Sunday, June 24, 2012

RIO+20 = 0


Humans have a psychological need to see the world as fair and just. Paradoxically, that's why we sometimes blame the victims.

The failure of the Rio+20 summit provides further proof that the nation-state system is cannot tackle global environmental threats. Rio+20 was clearly not about enabling countries and communities to do a better job of protecting environment and helping families to climb out of poverty. It was about using sustainable development pieties to target development projects create market-based "solutions". Advancing social and environmental justice in ways that Rio+20 sought to do actually meant perpetuating poverty for people in developing countries, and reducing living standards for people in wealthier countries.  Rio+20 was about equalising scarcity – except for ruling elites. The health and welfare, dreams and aspirations of the world's poor and their pursuit of justice and happiness were given only lip service and then brushed aside. The proceedings were controlled by bureaucrats who see humans primarily as consumers and polluters, rather than the creators of th world's wealth and the stewards of it common treasury.

“It’s a demonstration of political impotence, of system paralysis, and it makes me feel pessimistic about the system's ability to deliver," Laurence Tubiana, director of a French think-tank, the Institute for Sustainable Development and International Relations (IDDRI), said.

 Jeffrey Sachs, director of the Earth Institute at Columbia University "...we cannot rely on the politicians and the diplomats to get this job done.”

“The UN system has lost its way,” crippled by the format determined by the victors of World War II, he argued “For all its warts, it's what we have, and there is no alternative,”  said Steve Sawyer, a former Greenpeace campaigner who is now secretary general of a Brussels clean-energy lobby, the Global Wind Energy Council who then went on rather mystifyingly to hold out a futile hope that "the Chinas, Indias, Brazils, Germanys and Japans will take up some of the slack.”

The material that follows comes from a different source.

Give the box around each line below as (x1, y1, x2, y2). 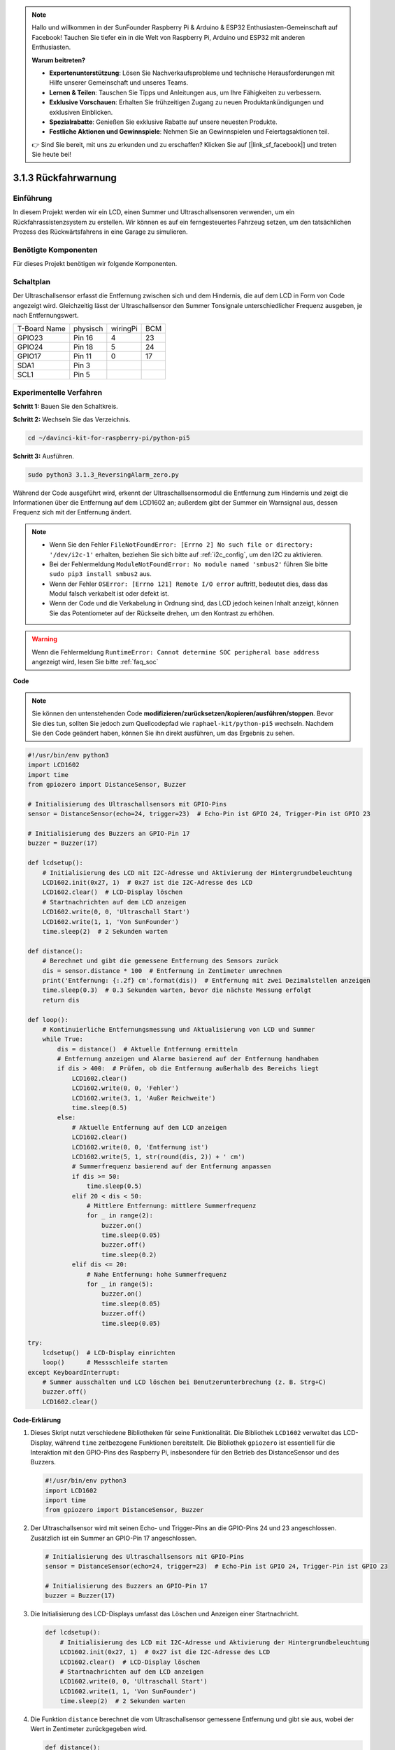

Workers living in the still relatively wealthy nations now have to prepare for new assaults on their living standards. Impoverished people in poor nations now have to prepare for demands that they abandon their dreams for better lives.That is neither just nor sustainable.

In order to avoid psychological disintegration, humans have a fundamental need to see the world as at least somewhat fair and predictable. You might think that a strong belief in justice would increase our drive to demand better. But, paradoxically, viewing the world as a fair place can often lead us in the opposite direction. It elicits denial of hard-to-face realities and results in the blaming of victims for suffering that has clearly been inflicted on them. The just world hypothesis was developed in the 1960s by social psychologist Melvin Lerner. Fundamentally, it’s based on the idea that believing the world is fair offers a psychological sense of comfort and security. But witnessing extreme suffering or injustice, such as that described by Sandusky’s victims, threatens our feelings of safety and predictability. It upends our entire worldview and forces us to cope with the difficult reality of a confusing, amoral and chaotic universe. Therefore, it becomes easier psychologically to blame the victims. Accepting the truth would otherwise threaten onlookers’ entire psyche, not just their views about a particular event.

The world we want must begin with actually defining what sort of world we want. We can't rely only on the bureaucracies of governments to address the problems facing our planet. We must start doing it ourselves.